I have absolutely checked the X_train images to see if I am sending blank images by mistake. But no. I'm sending proper data only.

The problem is

when I tried to test the model, it is giving a blank image.

img = cv2.imread('./test/a184.jpg')
img = cv2.cvtColor(img,cv2.COLOR_BGR2GRAY)
resized = cv2.resize(img, (224,224), interpolation = cv2.INTER_AREA)
resized = resized/255
resized = resized[:, :, np.newaxis]
resized = resized[np.newaxis, :, :] 

now resized is of shape (1,224,224,1)

image = ae_model.predict(resized)
image = image.reshape((224,224))

plt.imshow(image, cmap= 'gray')

gives me this image:
enter image description here but the values in image variable are all 1s.

I'm using tf.Keras.

Please help me with this.
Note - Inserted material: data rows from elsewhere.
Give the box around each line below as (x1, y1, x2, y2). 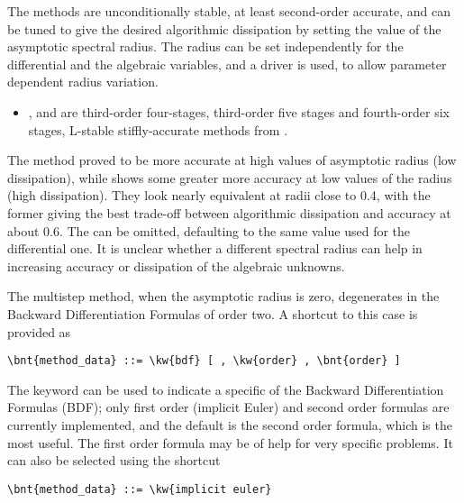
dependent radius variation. (7, 72, 159, 91)
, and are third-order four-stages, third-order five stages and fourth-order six (28, 102, 450, 121)
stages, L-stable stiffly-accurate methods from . (28, 120, 288, 139)
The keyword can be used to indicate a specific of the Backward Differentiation (7, 380, 444, 398)
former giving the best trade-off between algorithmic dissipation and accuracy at (7, 203, 451, 222)
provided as (7, 322, 71, 341)
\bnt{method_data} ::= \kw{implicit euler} (7, 482, 272, 496)
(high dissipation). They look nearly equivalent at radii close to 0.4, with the (7, 186, 431, 205)
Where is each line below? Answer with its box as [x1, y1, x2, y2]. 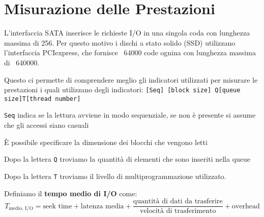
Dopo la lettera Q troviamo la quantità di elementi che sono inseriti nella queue [4, 154, 251, 164]
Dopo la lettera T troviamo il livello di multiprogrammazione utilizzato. [4, 170, 226, 181]
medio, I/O [9, 206, 34, 211]
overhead [231, 202, 260, 210]
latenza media [80, 202, 124, 210]
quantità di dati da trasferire [133, 198, 223, 205]
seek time [43, 202, 72, 210]
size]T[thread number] [4, 95, 81, 102]
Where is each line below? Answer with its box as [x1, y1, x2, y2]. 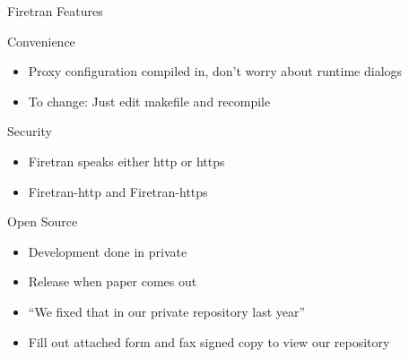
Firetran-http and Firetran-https [28, 182, 208, 200]
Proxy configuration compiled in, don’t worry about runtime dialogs [28, 62, 403, 81]
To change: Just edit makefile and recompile [28, 91, 271, 110]
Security [7, 122, 52, 140]
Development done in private [28, 242, 187, 260]
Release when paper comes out [28, 272, 197, 291]
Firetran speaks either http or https [28, 151, 225, 170]
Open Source [7, 212, 78, 231]
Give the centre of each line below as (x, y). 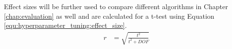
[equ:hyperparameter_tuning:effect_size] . (65, 25)
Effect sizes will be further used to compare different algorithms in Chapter (116, 6)
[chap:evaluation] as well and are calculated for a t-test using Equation (109, 16)
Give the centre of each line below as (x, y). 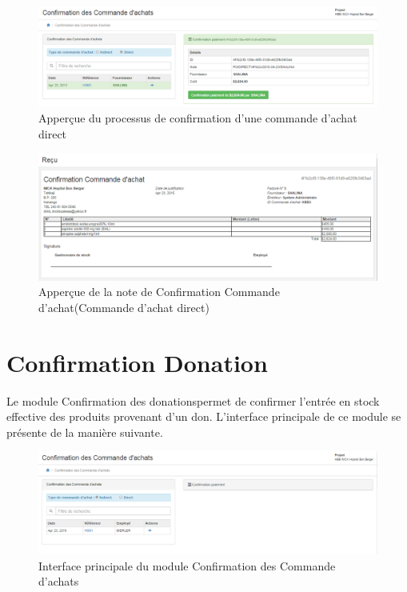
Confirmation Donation (137, 362)
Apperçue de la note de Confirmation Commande (159, 292)
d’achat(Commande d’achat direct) (124, 307)
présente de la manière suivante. (85, 432)
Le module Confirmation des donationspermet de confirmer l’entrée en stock (193, 400)
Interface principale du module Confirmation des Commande (187, 565)
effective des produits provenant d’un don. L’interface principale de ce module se (204, 416)
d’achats (59, 581)
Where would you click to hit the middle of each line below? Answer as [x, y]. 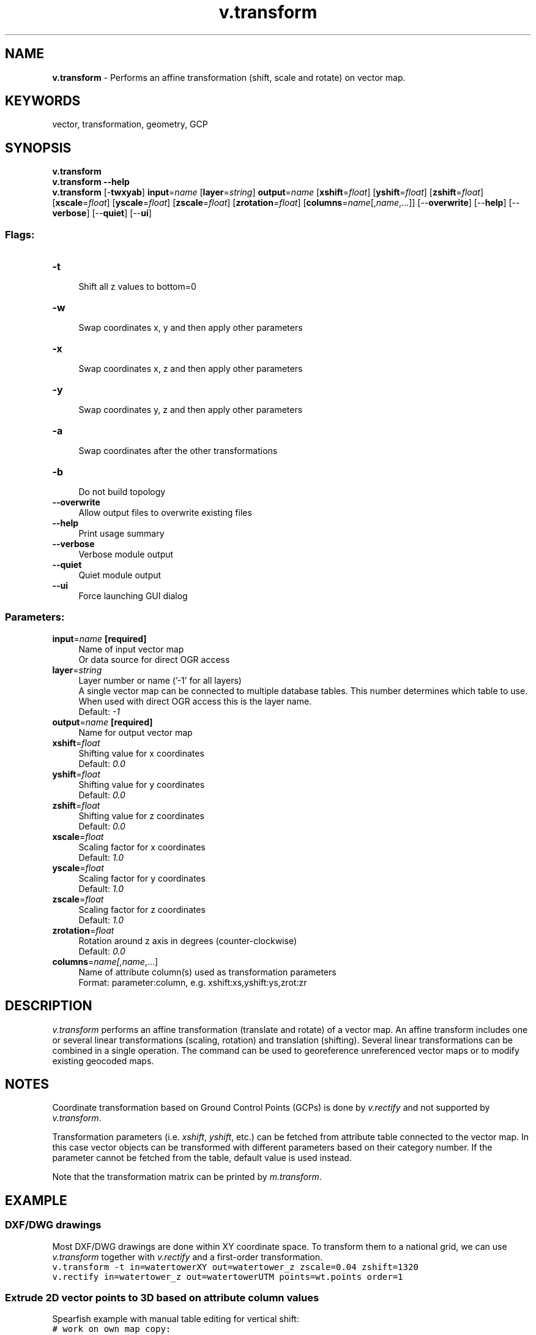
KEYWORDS [43, 101]
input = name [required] [99, 638]
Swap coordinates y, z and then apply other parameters [191, 410]
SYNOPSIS [38, 148]
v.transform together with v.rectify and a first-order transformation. [187, 1257]
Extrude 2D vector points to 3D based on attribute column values [162, 1298]
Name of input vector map [131, 649]
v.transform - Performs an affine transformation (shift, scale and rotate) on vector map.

Unable to locate where the problem is and how to debug to find it.


Solution

  • The black image comes from the way you are activating your last conv layer.
    Here you want to predict, for each pixel, a value between 0 and 1, so you need a Sigmoid activation, not a Softmax one.

    Try with this instead :

    ae_output = Conv2D(num_classes, kernel_size=1, strides = (1,1), activation="sigmoid")(conv_9_1_do)